Chapter 16: JV Governance¶
Joint Venture Governance Framework¶
Joint Venture (JV) governance provides a structured, auditable process for managing cross-project partnerships within the FCC ecosystem. When multiple projects collaborate, they need mechanisms for evaluating intellectual property, tracking partnership lifecycles, ensuring research outputs meet open science standards, and resolving conflicts.
The JV governance framework addresses four core concerns:
| Concern | Mechanism | Key Persona |
|---|---|---|
| IP evaluation | Dual-axis scoring (technical + strategic) | IEA |
| Partnership lifecycle | Registry with lifecycle states | PCO |
| Open science compliance | FAIR gates and templates | OSC |
| IP reconciliation | Conflict detection and resolution | IRS |
The flowchart below traces a new IP submission through dual-axis scoring, quadrant routing, open-science compliance, dependency audit, and conflict reconciliation to a formed JV.
flowchart TD
IP[New IP Submission] --> IEA{IP Evaluation Analyst<br/>Dual-Axis Scoring}
IEA -->|Technical >= threshold<br/>Strategic >= threshold| STAR[Star Quadrant]

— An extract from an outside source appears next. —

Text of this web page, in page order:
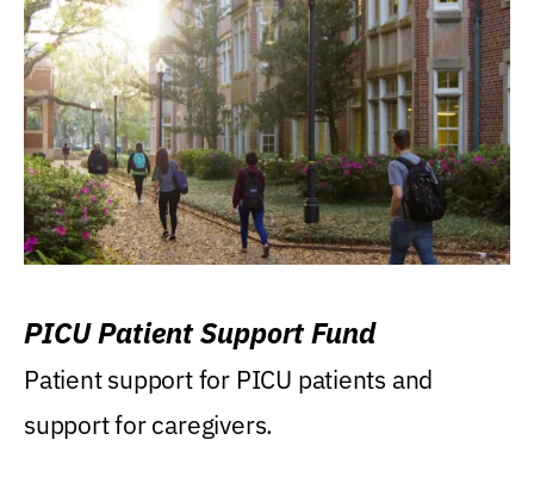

IEA -->|Technical < threshold<br/>Strategic >= threshold| STRAT[Strategic Quadrant]
IEA -->|Technical >= threshold<br/>Strategic < threshold| TECH[Technical Quadrant]
IEA -->|Both < threshold| REV[Review Quadrant]

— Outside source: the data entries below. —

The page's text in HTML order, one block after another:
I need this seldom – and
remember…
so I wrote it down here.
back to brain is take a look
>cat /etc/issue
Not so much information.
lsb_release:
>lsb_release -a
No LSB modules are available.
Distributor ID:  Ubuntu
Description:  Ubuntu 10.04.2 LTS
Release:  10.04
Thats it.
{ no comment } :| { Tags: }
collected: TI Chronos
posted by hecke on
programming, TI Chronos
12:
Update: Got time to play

STAR --> PPA[Patent Portfolio Assessor]
PPA --> OSC{Open Science<br/>Compliance Officer}
OSC -->|FAIR compliant| JDA[JV Dependency Auditor]
OSC -->|Non-compliant| REM[Remediation Required]
JDA -->|No conflicts| PCO[Partnership Coordinator<br/>Form JV]
JDA -->|Conflicts found| IRS[Innovation Registry Steward<br/>Reconcile IDs]
IRS --> PCO
STRAT --> INV[Needs Technical Investment]
TECH --> BIZ[Needs Business Justification]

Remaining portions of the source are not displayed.